An aspect of the present invention provides a storage system including one or more storage nodes having one or more processors and storage devices storing data. A first storage device and a second storage device having different performances are included in the storage system. The processor manages a volume having a storage region to which the storage device is allocated and performs an input/output of data for the storage device via the volume. The processor calculates an input/output frequency relating to the input or/and the output of the data for each storage region and manages volume configuration relating to an allocation amount of each of the first and second storage devices to the volume. A management unit acquires the input/output frequency from the processor and generates distribution information of the input/output frequency for each volume. The management unit determines performance of the volume on the basis of the distribution information of the input/output frequency in the volume and the volume configuration of the storage device of each performance to the volume.
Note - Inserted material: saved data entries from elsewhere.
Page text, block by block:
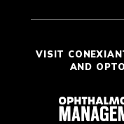
VISIT
AND
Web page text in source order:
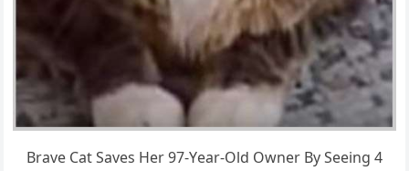
Вrave Cat Saves Ηer 97-Υear-Olԁ Owner Вy Seeinɡ 4
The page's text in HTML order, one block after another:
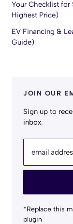
Your Checklist for
Highest Price)
EV Financing &
Guide)
JOIN OUR
Sign up to
inbox.
email
*Replace this
plugin
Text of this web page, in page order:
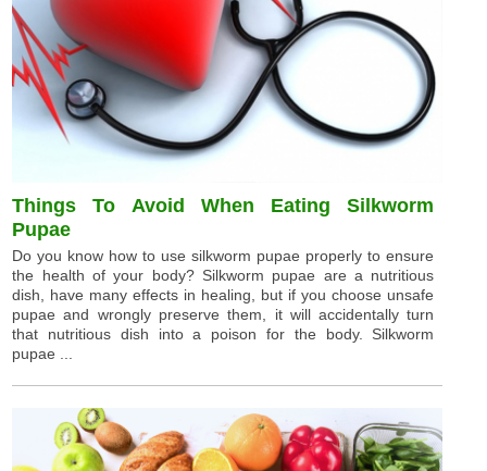
Things To Avoid When Eating Silkworm
Pupae
Do you know how to use silkworm pupae properly to ensure
the health of your body? Silkworm pupae are a nutritious
dish, have many effects in healing, but if you choose unsafe
pupae and wrongly preserve them, it will accidentally turn
that nutritious dish into a poison for the body. Silkworm
pupae ...
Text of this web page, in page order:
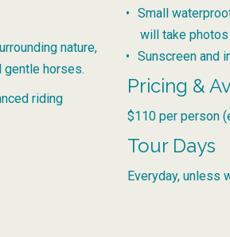
nature,
gentle horses.
riding
Small
will take
Sunscreen and
Pricing &
$110 per person
Tour Days
Everyday, unless
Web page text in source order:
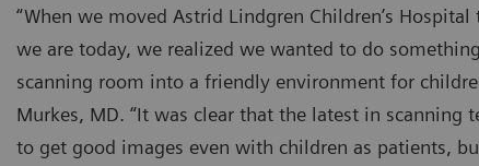
“When we moved Astrid Lindgren Children’s
we are today, we realized we wanted to do
scanning room into a friendly environment for
Murkes, MD. “It was clear that the latest in scanning
to get good images even with children as patients,
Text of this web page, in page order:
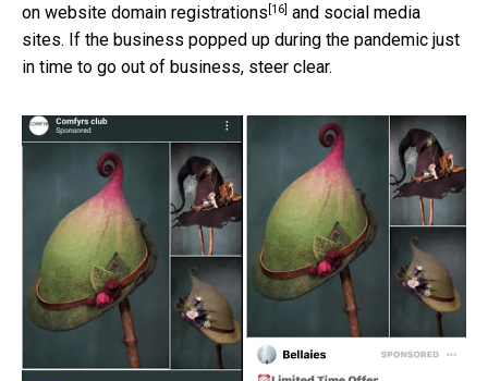
on website domain registrations [16] and social media
sites. If the business popped up during the pandemic just
in time to go out of business, steer clear.
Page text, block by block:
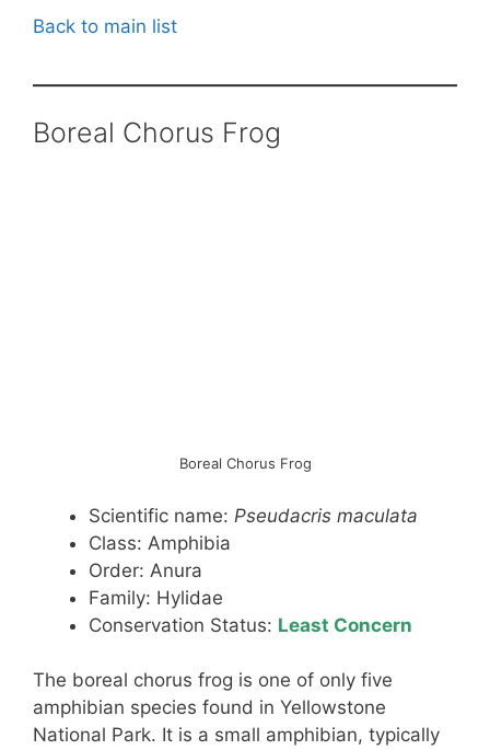
Back to main list
Boreal Chorus Frog
Boreal Chorus Frog
Scientific name: Pseudacris maculata
Class: Amphibia
Order: Anura
Family: Hylidae
Conservation Status: Least Concern
The boreal chorus frog is one of only five
amphibian species found in Yellowstone
National Park. It is a small amphibian, typically
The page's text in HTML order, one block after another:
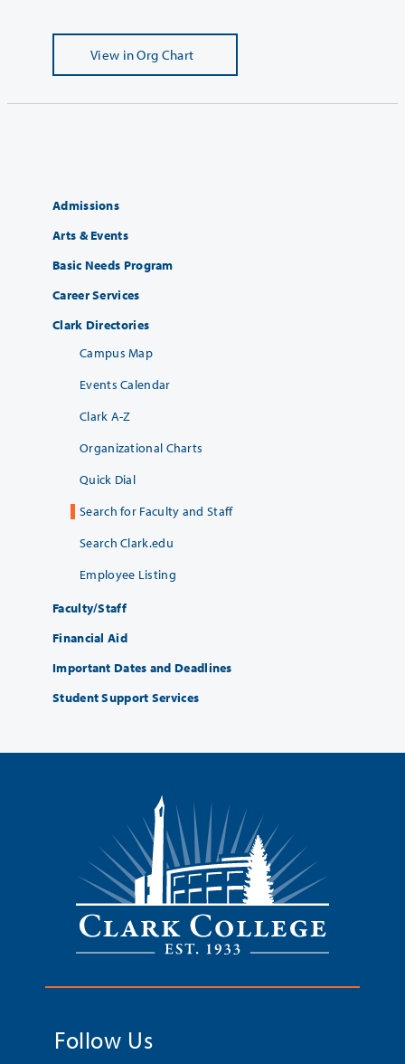
View in Org Chart
Admissions
Arts & Events
Basic Needs Program
Career Services
Clark Directories
Campus Map
Events Calendar
Clark A-Z
Organizational Charts
Quick Dial
Search for Faculty and Staff
Search Clark.edu
Employee Listing
Faculty/Staff
Financial Aid
Important Dates and Deadlines
Student Support Services
Follow Us
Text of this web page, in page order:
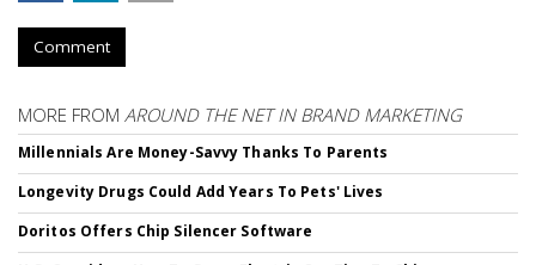
Comment
MORE FROM AROUND THE NET IN BRAND MARKETING
Millennials Are Money-Savvy Thanks To Parents
Longevity Drugs Could Add Years To Pets' Lives
Doritos Offers Chip Silencer Software
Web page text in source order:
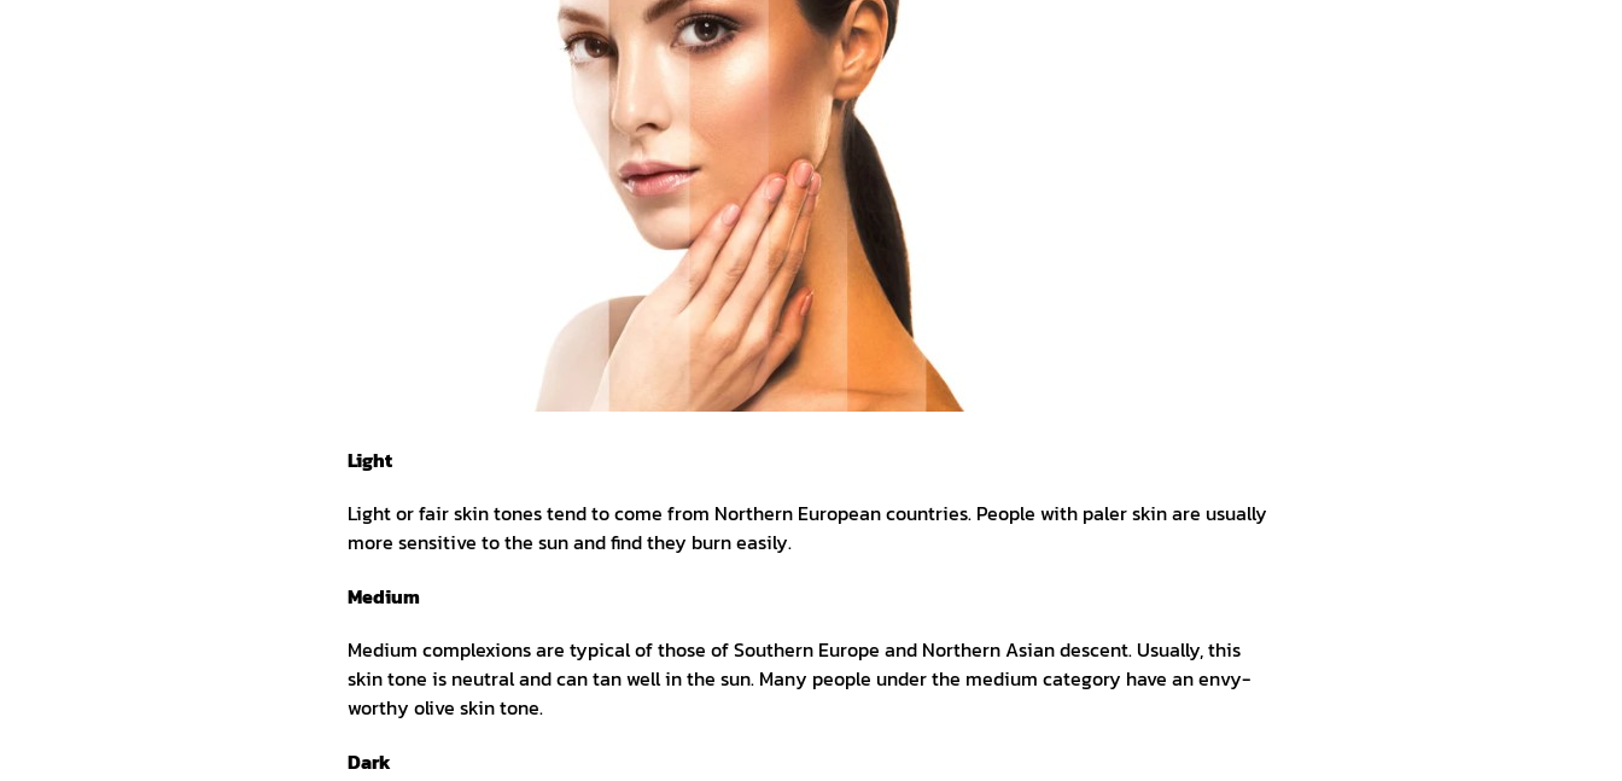
Light
Light or fair skin tones tend to come from Northern European countries. People with paler skin are usually
more sensitive to the sun and find they burn easily.
Medium
Medium complexions are typical of those of Southern Europe and Northern Asian descent. Usually, this
skin tone is neutral and can tan well in the sun. Many people under the medium category have an envy-
worthy olive skin tone.
Dark
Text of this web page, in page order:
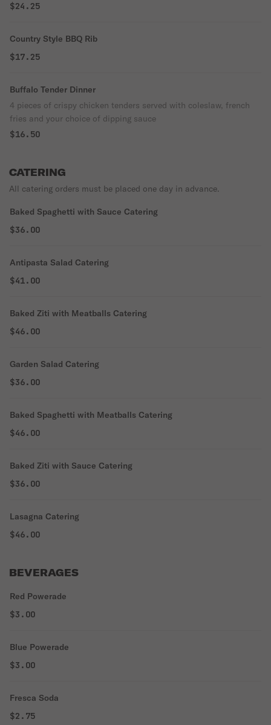
$24.25
Country Style BBQ Rib
$17.25
Buffalo Tender Dinner
4 pieces of crispy chicken tenders served with coleslaw, french
fries and your choice of dipping sauce
$16.50
CATERING
All catering orders must be placed one day in advance.
Baked Spaghetti with Sauce Catering
$36.00
Antipasta Salad Catering
$41.00
Baked Ziti with Meatballs Catering
$46.00
Garden Salad Catering
$36.00
Baked Spaghetti with Meatballs Catering
$46.00
Baked Ziti with Sauce Catering
$36.00
Lasagna Catering
$46.00
BEVERAGES
Red Powerade
$3.00
Blue Powerade
$3.00
Fresca Soda
$2.75
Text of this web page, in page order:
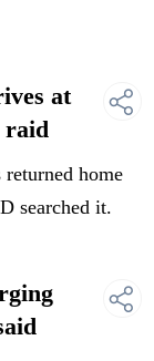
at
raid
home
searched it.
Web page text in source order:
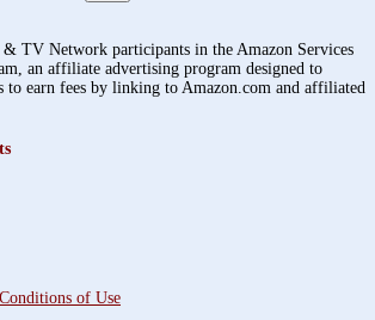
TV Network participants in the Amazon Services
an affiliate advertising program designed to
to earn fees by linking to Amazon.com and affiliated
of Use
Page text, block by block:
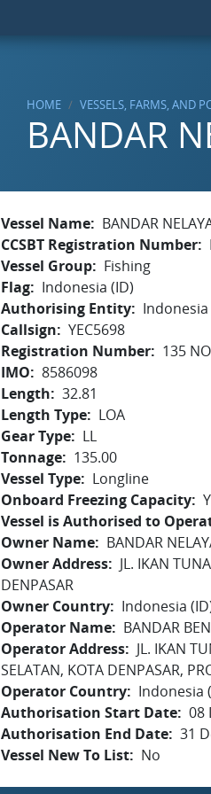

According to the present invention, a shortage of high-performance storage devices can be detected by the storage system for performing priority control for each type of volumes.
Embodiments of the present invention will be described below on the basis of the accompanying drawings.
Storage nodes 103-1 to 103-n having storage devices with different performances, a management node 104 managing a large number of storage nodes 103-1 to 103-n, and hosts 101-1 to 101-m using storage regions of the storage nodes 103-1 to 103-n are connected via a network 102.
In the following description, when each storage node is not specified, the storage node is denoted simply by reference numeral 103. The same is applied to reference numerals of the other components.
The management node 104 manages a large number of storage nodes 103 having local pools and a global pool across the storage nodes 103. The management node 104 provides volumes having different performances to the hosts 101.
The local pool is a storage pool internally managed by the storage node 103 and includes a plurality of tiers according to performance characteristics. In addition, the global pool is a storage pool of storage devices across nodes and allocates a physical capacity of the storage devices to the local pool. The management node 104 controls allocation of resources (chunks) of the global pool to each tier of the local pool. A user of the host 101 using the storage node 103 can use the volume without being conscious of the physical configuration of the storage nodes 103.
The drive 20-S is a high-performance storage device having higher performance than the drive 20-H and is composed of a nonvolatile semiconductor memory such as a solid state drive (SSD), for example. The drive 20-S is a drive that has performance in which IOPS is higher than that of the drive 20-H and a sequential read speed is higher than that of the drive 20-H.
On the other hand, the drive 20-H is a storage device that has lower performance than the drive 20-S, but has low cost per bit and high cost performance and is composed of a hard disk drive (HDD), for example.
The network interface 13 is connected to the network 102 and communicates with the host 101, the management node 104, or other storage node 103.
Respective functional units of a local pool tiering 31, a local volume management 32, a local page control 33, a local monitor 34, a volume I/O control 35, and a drive management 37 are loaded as programs on the memory 12 and are executed by the CPU 11.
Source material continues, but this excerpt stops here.